Draußen war es dunkel geworden. Er war überhaupt nur hier vorbeigegangen, weil er nach dem Bus suchte, in dem die Heilsarmee besonders bedürftige Drogenabhängige betreute. Er musste mehr über die tote Nina Stenshagen in Erfahrung bringen. Das bedeutete, dass er jemanden finden musste, der etwas wusste und außerdem auch noch glaubwürdig war. Das war in Nina Stenshagens Kreisen gar nicht so einfach.

Er ging in Richtung Jernbanetorget und entdeckte den Bus, als er in die Dronningens Gate einbog. Der Bus war alt, aus den 80er Jahren, und spuckte dicke schwarze Dieselschwaden aus. Gunnarstranda winkte, und der Bus hielt am Straßenrand. Die vordere Tür wurde geöffnet, und Gunnarstranda stieg ein.
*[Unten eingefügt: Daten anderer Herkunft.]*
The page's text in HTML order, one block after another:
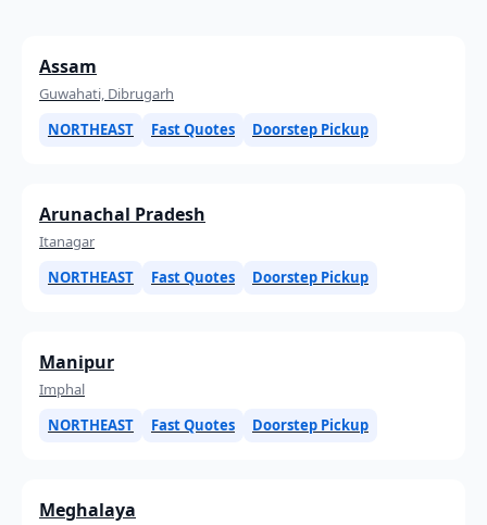
Assam
Guwahati, Dibrugarh
NORTHEAST
Fast Quotes Doorstep Pickup
Arunachal Pradesh
Itanagar
NORTHEAST
Fast Quotes Doorstep Pickup
Manipur
Imphal
NORTHEAST
Fast Quotes Doorstep Pickup
Meghalaya
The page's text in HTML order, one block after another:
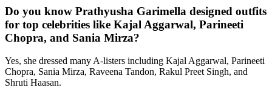
Do you know Prathyusha Garimella designed outfits
for top celebrities like Kajal Aggarwal, Parineeti
Chopra, and Sania Mirza?
Yes, she dressed many A-listers including Kajal Aggarwal, Parineeti
Chopra, Sania Mirza, Raveena Tandon, Rakul Preet Singh, and
Shruti Haasan.
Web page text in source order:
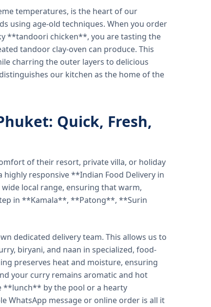
temperatures, is the heart of our
using age-old techniques. When you order
**tandoori chicken**, you are tasting the
tandoor clay-oven can produce. This
charring the outer layers to delicious
our kitchen as the home of the
Quick, Fresh,
of their resort, private villa, or holiday
responsive **Indian Food Delivery in
local range, ensuring that warm,
in **Kamala**, **Patong**, **Surin
dedicated delivery team. This allows us to
biryani, and naan in specialized, food-
preserves heat and moisture, ensuring
your curry remains aromatic and hot
**lunch** by the pool or a hearty
WhatsApp message or online order is all it
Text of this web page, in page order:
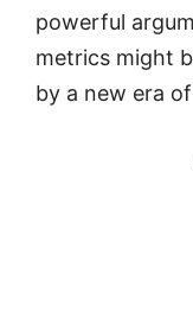
powerful
metrics might
by a new era
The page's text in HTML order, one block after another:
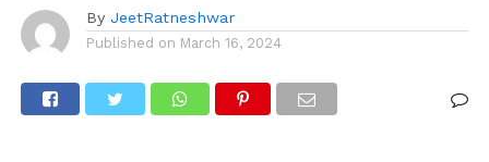
By JeetRatneshwar
Published on March 16, 2024
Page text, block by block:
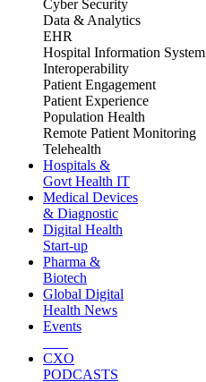
Cyber Security
Data & Analytics
EHR
Hospital Information System
Interoperability
Patient Engagement
Patient Experience
Population Health
Remote Patient Monitoring
Telehealth
Hospitals &
Govt Health IT
Medical Devices
& Diagnostic
Digital Health
Start-up
Pharma &
Biotech
Global Digital
Health News
Events
CXO
PODCASTS
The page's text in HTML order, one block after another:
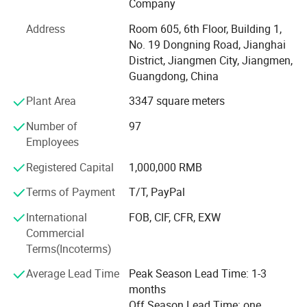
are stronger and wiser than any one of us individually. To
succeed, we must assume responsibility, cooperate with
fellow associates and with departments, effectively
communicate with one another, foster enthusiasm and
participate in decision-making.
To be easy reachable by customers and provide prompt
replies to solve their problems and create value for our
wish to place a customized order, please contact us. We
will do our best to meet your needs.
Our main products:
Smart Lock: Smart Door Lock, Glass Door Smart Lock,
Furniture Smart Lock, Smart Padlock
Mechanical Code Lock
Company
Address
Room 605, 6th Floor, Building 1,
No. 19 Dongning Road, Jianghai
District, Jiangmen City, Jiangmen,
Guangdong, China
Plant Area
3347 square meters
Number of
Employees
97
Registered Capital
1,000,000 RMB
Terms of Payment
T/T, PayPal
International
Commercial
Terms(Incoterms)
FOB, CIF, CFR, EXW
Average Lead Time
Peak Season Lead Time: 1-3
months

Es war fast niemand an Bord. Nur drei, vier erschöpfte Junkies saßen ganz hinten und aßen ihre Lunchpakete.

Der Bus fuhr weiter. Gunnarstranda lehnte sich an eine Haltestange und zeigte dem Fahrer seinen Ausweis. Der Mann war in den Vierzigern, hatte langes graues Haar und einen Pferdeschwanz und trug die Uniform der Heilsarmee.

»Es geht um Nina Stenshagen«, sagte Gunnarstranda.

»Was ist mit ihr?«

»Sie ist tot.«

»Überdosis?«

Gunnarstranda schüttelte den Kopf. »Sie ist heute Morgen im Tunnel zwischen Tøyen und Grønland unter einen T-Bahnzug geraten. Ich versuche, die Umstände zu klären.«

»Tja, da können wir Ihnen wohl leider nicht weiterhelfen.«

»Kannten Sie sie?«

»Man kennt Leute wie Nina nie wirklich, aber ich weiß, wer sie war. Hab ein paar Mal mit ihr zu tun gehabt.«

Gunnarstranda hielt sich fest, als die Ampel auf Grün sprang und der Mann Gas gab. »Hatte sie Feinde?«

»Nina? Kann ich mir kaum vorstellen. Sie hatte genug damit zu tun zu überleben, die Arme. Keine Feinde – wenn sie nicht irgendjemandem den Morgenschuss geklaut hat.«

Gunnarstranda schaute nach hinten. Einer der Passagiere ließ einen Karton Kakao herumgehen.

»Ist das wahrscheinlich?«

»Was?«

»War Nina der Typ, der anderen Stoff klaut?«

Der Mann am Steuer lächelte Gunnarstranda an, als sei die Antwort völlig klar.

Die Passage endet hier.